NOESANTARANEWS – Kasus penyiraman air keras terhadap aktivis KontraS, Andrie Yunus, memasuki babak baru. Pusat Polisi Militer (Puspom) TNI mengamankan empat anggota TNI yang diduga terlibat dalam aksi penganiayaan tersebut.
Melansir laporan Detik.com, keempat terduga pelaku berinisial NDP, SL, BHW, dan ES. Mereka kini telah diamankan dan tengah menjalani pemeriksaan intensif.
Komandan Pusat Polisi Militer TNI, Yusri Nuryanto, mengungkapkan bahwa penyerahan para terduga pelaku dilakukan oleh tim BAIS TNI.
“Tadi pagi saya telah menerima dari Dantim BAIS TNI 4 orang yang diduga tersangka melakukan kegiatan penganiayaan terhadap saudara Andrie Yunus,” ujar Yusri dalam jumpa pers di Mabes TNI, Jakarta, Rabu (18/3/2026).
Baca juga : 4 Pelaku Penyiraman Air Keras Aktivis KontraS Andrie Yunus
Keempat oknum TNI tersebut saat ini ditahan di Puspom TNI untuk proses hukum lebih lanjut.
“Ini sekarang yang diduga 4 tersangka sudah kita amankan di Puspom TNI untuk dilakukan pendalaman ke tingkat penyidikan,” tegas Yusri.
Pihak TNI memastikan kasus ini akan diproses secara serius dan transparan.

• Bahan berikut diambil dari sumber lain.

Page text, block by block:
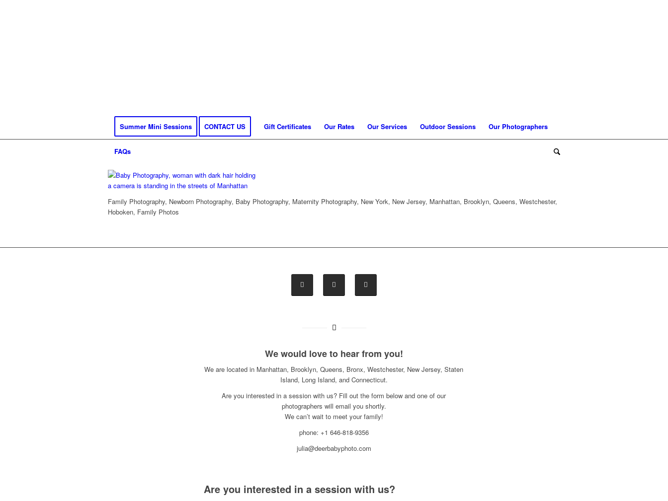
Summer Mini Sessions CONTACT US Gift Certificates Our Rates Our Services Outdoor Sessions Our Photographers
FAQs
Family Photography, Newborn Photography, Baby Photography, Maternity Photography, New York, New Jersey, Manhattan, Brooklyn, Queens, Westchester,
Hoboken, Family Photos
We would love to hear from you!
We are located in Manhattan, Brooklyn, Queens, Bronx, Westchester, New Jersey, Staten
Island, Long Island, and Connecticut.
Are you interested in a session with us? Fill out the form below and one of our
photographers will email you shortly.
We can’t wait to meet your family!
phone: +1 646-818-9356
julia@deerbabyphoto.com
Are you interested in a session with us?
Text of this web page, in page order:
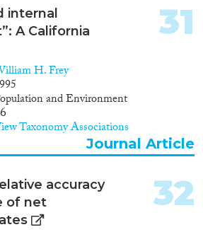
internal
A California
H. Frey
and Environment
Taxonomy Associations
31
Journal Article
accuracy
of net
32
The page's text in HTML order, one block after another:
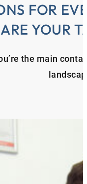
FOR
ARE YOUR
the main
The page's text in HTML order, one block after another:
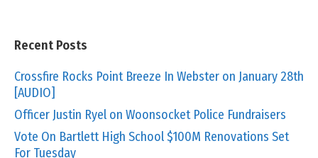
Recent Posts
Crossfire Rocks Point Breeze In Webster on January 28th
[AUDIO]
Officer Justin Ryel on Woonsocket Police Fundraisers
Vote On Bartlett High School $100M Renovations Set
For Tuesday
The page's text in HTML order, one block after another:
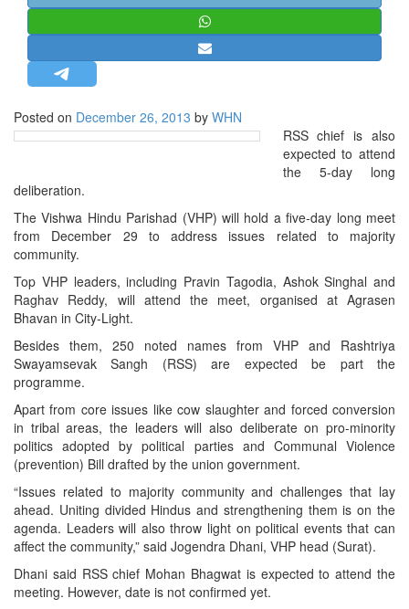
MISC.
NEWSLETTERS
BIO-PROFILE
INTERVIEWS
EDITORIAL
Posted on December 26, 2013 by WHN
RSS chief is also
expected to attend
the 5-day long
deliberation.
The Vishwa Hindu Parishad (VHP) will hold a five-day long meet
from December 29 to address issues related to majority
community.
Top VHP leaders, including Pravin Tagodia, Ashok Singhal and
Raghav Reddy, will attend the meet, organised at Agrasen
Bhavan in City-Light.
Besides them, 250 noted names from VHP and Rashtriya
Swayamsevak Sangh (RSS) are expected be part the
programme.
Apart from core issues like cow slaughter and forced conversion
in tribal areas, the leaders will also deliberate on pro-minority
politics adopted by political parties and Communal Violence
(prevention) Bill drafted by the union government.
“Issues related to majority community and challenges that lay
ahead. Uniting divided Hindus and strengthening them is on the
agenda. Leaders will also throw light on political events that can
affect the community,” said Jogendra Dhani, VHP head (Surat).
Dhani said RSS chief Mohan Bhagwat is expected to attend the
meeting. However, date is not confirmed yet.
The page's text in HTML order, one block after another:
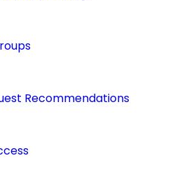
Recommendations
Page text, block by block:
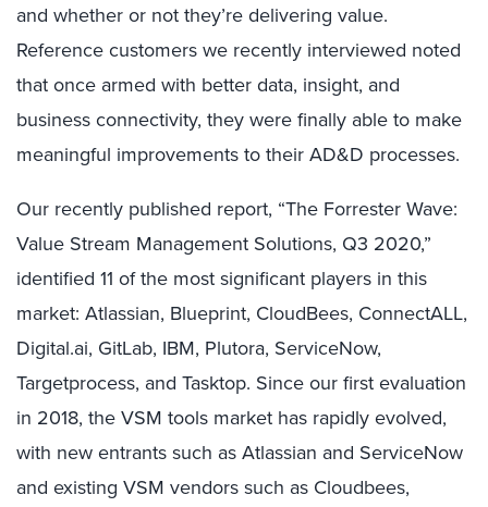
and whether or not they’re delivering value.
Reference customers we recently interviewed noted
that once armed with better data, insight, and
business connectivity, they were finally able to make
meaningful improvements to their AD&D processes.
Our recently published report, “The Forrester Wave:
Value Stream Management Solutions, Q3 2020,”
identified 11 of the most significant players in this
market: Atlassian, Blueprint, CloudBees, ConnectALL,
Digital.ai, GitLab, IBM, Plutora, ServiceNow,
Targetprocess, and Tasktop. Since our first evaluation
in 2018, the VSM tools market has rapidly evolved,
with new entrants such as Atlassian and ServiceNow
and existing VSM vendors such as Cloudbees,
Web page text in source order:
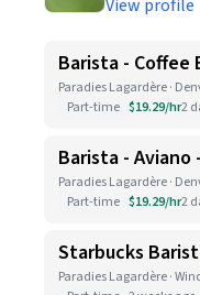
View profile
Barista - Coffee
Paradies Lagardère ·
Part-time $19.29/hr2
Barista - Aviano
Paradies Lagardère ·
Part-time $19.29/hr2
Starbucks
Paradies Lagardère ·
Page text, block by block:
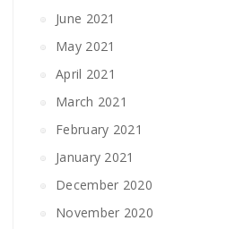
June 2021
May 2021
April 2021
March 2021
February 2021
January 2021
December 2020
November 2020
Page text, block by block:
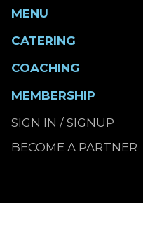
MENU
CATERING
COACHING
MEMBERSHIP
SIGN IN / SIGNUP
BECOME A PARTNER
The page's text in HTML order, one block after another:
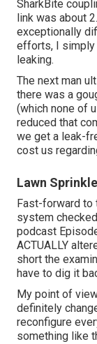
SharkBite
link was about
exceptionally
efforts, I simply
leaking.
The next man
there was a
(which none of
reduced that
we get a leak-
cost us
Lawn
Fast-forward to
system
podcast
ACTUALLY
short the
have to dig it
My point of
definitely
reconfigure
something like
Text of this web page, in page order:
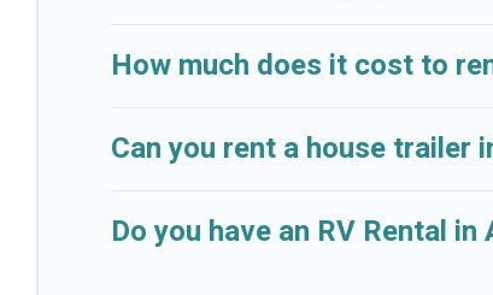
How much does it cost to
Can you rent a house trailer
Do you have an RV Rental
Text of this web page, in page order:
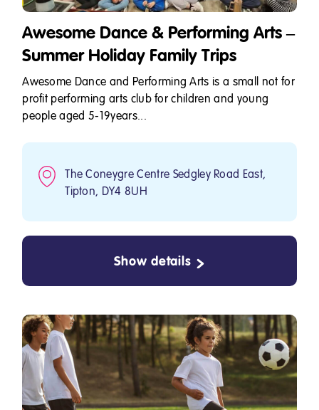
Awesome Dance & Performing Arts –
Summer Holiday Family Trips
Awesome Dance and Performing Arts is a small not for
profit performing arts club for children and young
people aged 5-19years...
The Coneygre Centre Sedgley Road East,
Tipton, DY4 8UH
Show details
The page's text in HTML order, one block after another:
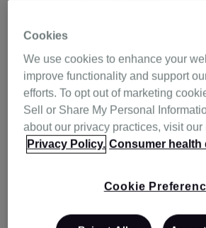
ensures that the H4i heated
improved humidification for greater
during noninvasive therapy.
Cookies
We use cookies to enhance your
improve functionality and support
efforts. To opt out of marketing
Sell or Share My Personal
about our privacy practices, visit our
Privacy Policy. Consumer health
Cookie
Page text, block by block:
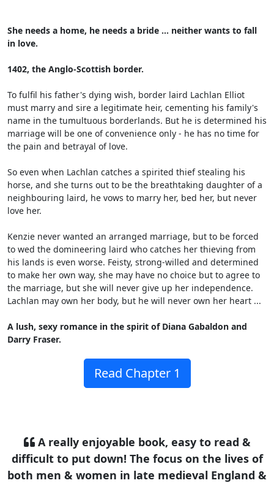
She needs a home, he needs a bride ... neither wants to fall
in love.
1402, the Anglo-Scottish border.
To fulfil his father's dying wish, border laird Lachlan Elliot
must marry and sire a legitimate heir, cementing his family's
name in the tumultuous borderlands. But he is determined his
marriage will be one of convenience only - he has no time for
the pain and betrayal of love.
So even when Lachlan catches a spirited thief stealing his
horse, and she turns out to be the breathtaking daughter of a
neighbouring laird, he vows to marry her, bed her, but never
love her.
Kenzie never wanted an arranged marriage, but to be forced
to wed the domineering laird who catches her thieving from
his lands is even worse. Feisty, strong-willed and determined
to make her own way, she may have no choice but to agree to
the marriage, but she will never give up her independence.
Lachlan may own her body, but he will never own her heart ...
A lush, sexy romance in the spirit of Diana Gabaldon and
Darry Fraser.
Read Chapter 1
A really enjoyable book, easy to read &
difficult to put down! The focus on the lives of
both men & women in late medieval England &
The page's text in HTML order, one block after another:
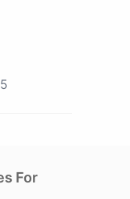
5
For
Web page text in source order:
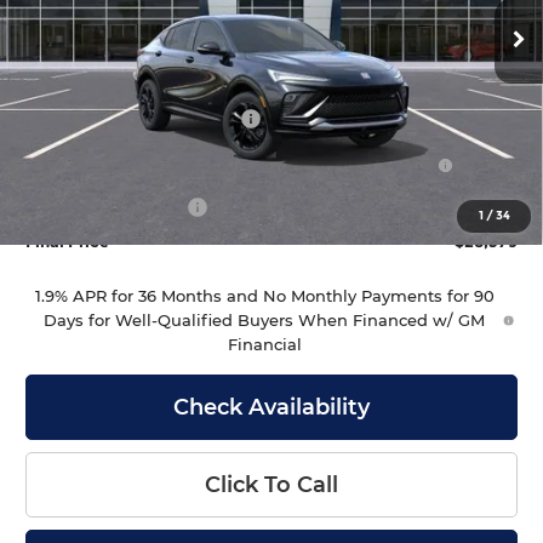
1 /34
In Stock Ext. Int.
Less
MSRP:
$29,980
Drive Into August Savings!
Purchase Allowance for Current Eligible Non-GM
-$1,000
Documentation Fee
+$399
Final Price
$28,379
1.9% APR for 36 Months and No Monthly Payments for 90
Days for Well-Qualified Buyers When Financed w/ GM
Financial
Check Availability
Click To Call

4 Anggota TNI Dijerat Pasal Penganiayaan
Dalam kasus ini, para tersangka dijerat dengan pasal penganiayaan sebagaimana diatur dalam Undang-Undang Nomor 1 Tahun 2023 tentang KUHP.
“Pasal yang dikenakan kepada 4 terduga pelaku sementara kita menerapkan Pasal 467 KUHP UU Nomor 1 Tahun 2023… ancaman hukumannya ada yang 4 tahun hingga 7 tahun,” jelas Yusri.
Motif Masih Didalami
Hingga saat ini, motif di balik aksi penyiraman air keras terhadap Andrie Yunus masih dalam proses pendalaman oleh penyidik militer.
Kasus ini menjadi sorotan publik karena melibatkan aparat dan menyasar seorang aktivis HAM.
Sorotan Publik dan Desakan Transparansi
Kasus kekerasan terhadap aktivis kembali memicu perhatian luas dari masyarakat. Banyak pihak mendesak agar proses hukum dilakukan secara terbuka dan akuntabel.
Sebagai lembaga yang selama ini vokal dalam isu hak asasi manusia, KontraS dikenal aktif mengkritisi berbagai kebijakan dan pelanggaran HAM di Indonesia.
Kasus ini menjadi ujian serius bagi penegakan hukum di internal militer. Publik kini menanti langkah tegas dan transparan agar keadilan benar-benar ditegakkan, tanpa pandang bulu.
Noesantaranews akan terus mengawal perkembangan kasus ini hingga tuntas.